叶永甲忍着一肚子气,勉强地看着他坐在了西侧的圈椅上。
“今日不为别的,专为审对笔迹,”县令开门见山地说,“不耽误大家时间了。来人,上文书,还有笔墨纸砚。”
须臾,衙役将所需之物悉数拿了进来,由络腮胡的番商先写,依次核对笔迹,俱为吻合。
“好,”县令从袖中掏出一枚小印,“都没有问题了。宁河将县秉承上意,准许尔等番商开工办厂!”言罢,将小印深深一戳,盖好了字,转交书办;书办即现行誊写,命一份存放县衙,一份留与番商,尽行收好。
“你们没有疑问了吧?”县令揉搓着发疼的脑袋,瞥向他们。
“既然叶大人也在此处,”络腮胡说道,“那我就有一个提案要提。我等虽有大船,然走海运木,亦甚耗财力物力。可否请朝廷发工部之仓库,为我等建厂?毕竟这火器厂也是你们天朝的东西呀。”

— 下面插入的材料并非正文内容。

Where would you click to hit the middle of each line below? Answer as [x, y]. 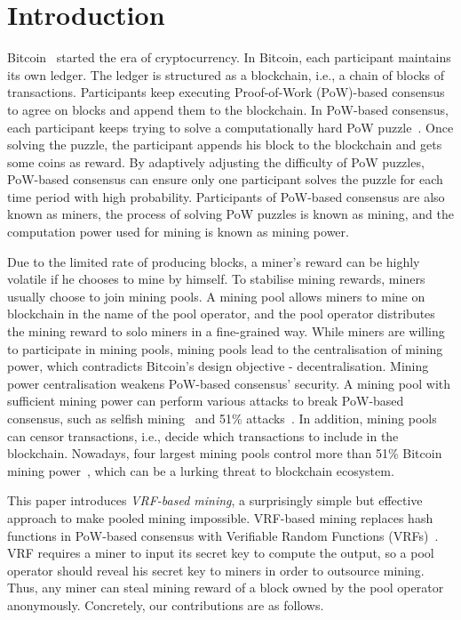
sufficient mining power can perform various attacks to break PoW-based [206, 401]
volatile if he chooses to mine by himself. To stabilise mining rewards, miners [216, 279]
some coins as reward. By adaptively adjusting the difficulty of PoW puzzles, [216, 161]
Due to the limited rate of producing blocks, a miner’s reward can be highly [214, 261]
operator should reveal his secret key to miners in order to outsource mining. [216, 570]
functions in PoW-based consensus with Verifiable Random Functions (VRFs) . [223, 535]
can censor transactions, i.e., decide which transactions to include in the [203, 435]
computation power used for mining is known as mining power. [178, 232]
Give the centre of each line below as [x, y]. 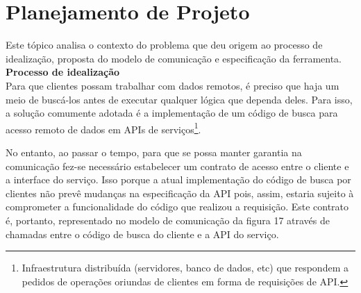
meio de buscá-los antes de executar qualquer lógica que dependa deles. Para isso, [179, 99]
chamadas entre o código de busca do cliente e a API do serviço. [142, 234]
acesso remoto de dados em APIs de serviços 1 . [103, 128]
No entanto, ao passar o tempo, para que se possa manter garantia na [154, 152]
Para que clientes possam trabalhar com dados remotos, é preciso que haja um [173, 85]
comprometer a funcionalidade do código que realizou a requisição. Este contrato [177, 207]
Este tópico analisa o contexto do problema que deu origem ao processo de [164, 45]
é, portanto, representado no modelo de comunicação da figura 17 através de [168, 220]
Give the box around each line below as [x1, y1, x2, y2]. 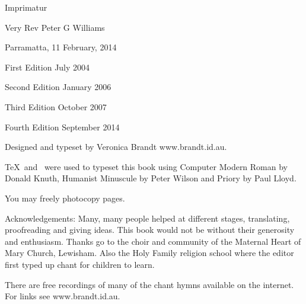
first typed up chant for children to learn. [5, 258, 155, 270]
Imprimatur [5, 1, 47, 13]
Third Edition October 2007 [5, 100, 107, 113]
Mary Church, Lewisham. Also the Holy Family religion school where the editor [5, 247, 294, 259]
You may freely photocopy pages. [5, 191, 125, 204]
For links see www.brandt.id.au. [5, 290, 120, 302]
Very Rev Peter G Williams [5, 21, 105, 33]
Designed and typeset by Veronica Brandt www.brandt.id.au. [5, 140, 227, 153]
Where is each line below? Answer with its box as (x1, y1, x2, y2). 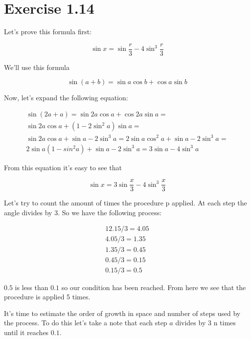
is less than (15, 282, 48, 292)
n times (213, 317, 236, 328)
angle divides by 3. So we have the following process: (4, 207, 162, 217)
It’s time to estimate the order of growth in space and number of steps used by (4, 308, 241, 318)
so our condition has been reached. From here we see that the (61, 282, 246, 292)
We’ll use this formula (4, 62, 69, 72)
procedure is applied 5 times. (4, 292, 91, 302)
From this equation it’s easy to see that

叶永甲深恐其中有诈,不敢直接就拿主意,反而疑虑重重地望向蔡贤卿。
蔡贤卿同样不置可否,竟转头问了吴思经一句:“吴主教,你的意思呢?认不认同他们?”
吴思经在十分悠闲地听着,仿佛置身事外,此时却忽然来了这么一句话,惊得他手足无措,瞪着个圆溜溜的眼睛,半天才想出了应对之辞:“啊,此事我听过几位说起,不过不解其中缘故,对朝廷各部之职责亦不明白,便未深究。二位大人,请恕吴某无知,只晓得帮点力所能及的忙。”
“好吧,”蔡贤卿一口答应了下来,连叶永甲都颇感吃惊,“这个提议可以接受。诸位安心回宅舍等待,朝廷的回复不三日便能到。”
众人都看着叶永甲,叶永甲自然松了这个口:“一切都按蔡侍郎所说。”
吴思经见他们都准备离开了,自己也暗中吐了一口气,庆幸这次的有惊无险。他正要随之走出门外,忽然被一个有力的声音震住:
“唉,吴主教,我们可以再叙一叙。”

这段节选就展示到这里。